Prosecutors wrote in court filings that Klyushin and his alleged accomplices operated from the safety of Russian, which “does not extradite its own citizens and rarely (if ever) cooperates with American law enforcement in cybercrime matters.”

Yet, in March 2021, Klyushin was arrested in Switzerland at the request of US authorities when his chartered jet landed on the tarmac, where a helicopter was waiting to whisk him and his family to a luxury ski resort in the Alps. Swiss authorities extradited him to Boston nine months later, rejecting the Russian government’s request to send him home instead.

During the trial, prosecutors presented evidence that between 2018 and 2020, Klyushin and two other Russian nationals who worked for his company hacked into computer networks of Donnelley Financial Solutions and Toppan Merrill, two firms that publicly traded companies use to make filings to the Securities and Exchange Commission. They were accused of downloading earnings reports of many companies — including Tesla, Snap, Kohl’s, and HubSpot — before they were made public and using that information to make stock trades. The scheme netted a profit of more than $90 million on about $9 million in investments, while Klyushin personally earned more than $33 million, prosecutors alleged.

Prosecutors told jurors that Klyushin’s company advertised its ability to simulate cyber attacks to help clients identify vulnerabilities in their computer systems, then used those same techniques to hack into US computer systems.
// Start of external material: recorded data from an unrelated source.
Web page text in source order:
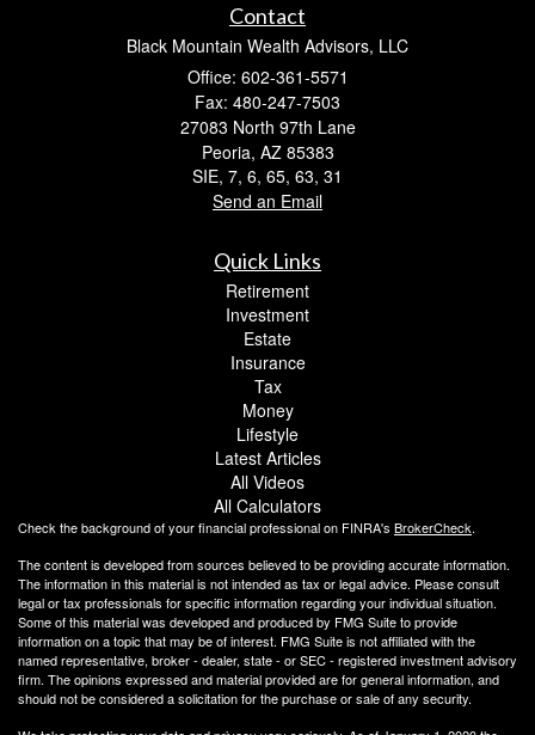
Contact
Black Mountain Wealth Advisors, LLC
Office: 602-361-5571
Fax: 480-247-7503
27083 North 97th Lane
Peoria, AZ 85383
SIE, 7, 6, 65, 63, 31
Send an Email
Quick Links
Retirement
Investment
Estate
Insurance
Tax
Money
Lifestyle
Latest Articles
All Videos
All Calculators
Check the background of your financial professional on FINRA's BrokerCheck.
The content is developed from sources believed to be providing accurate information.
The information in this material is not intended as tax or legal advice. Please consult
legal or tax professionals for specific information regarding your individual situation.
Some of this material was developed and produced by FMG Suite to provide
information on a topic that may be of interest. FMG Suite is not affiliated with the
named representative, broker - dealer, state - or SEC - registered investment advisory
firm. The opinions expressed and material provided are for general information, and
should not be considered a solicitation for the purchase or sale of any security.

Defense lawyers argued that Klyushin was financially successful long before he engaged in a single stock market trade. They told jurors that Klyushin’s stock market success was based on research and market analysis, and that he was targeted by the US government because his IT company provides media monitoring and cybersecurity services to the Russian government.

His two codefendants remain in Russia, including Ivan Ermakov, a former Russian military intelligence officer who was previously indicted in 2018 for two alleged computer hacking schemes — one involving the 2016 US presidential election and the other targeting antidoping agencies and officials. He is one of the FBI’s most wanted.

Two other men accused of being investors in the insider trading and hacking scheme are charged in a separate indictment and also remain in Russia.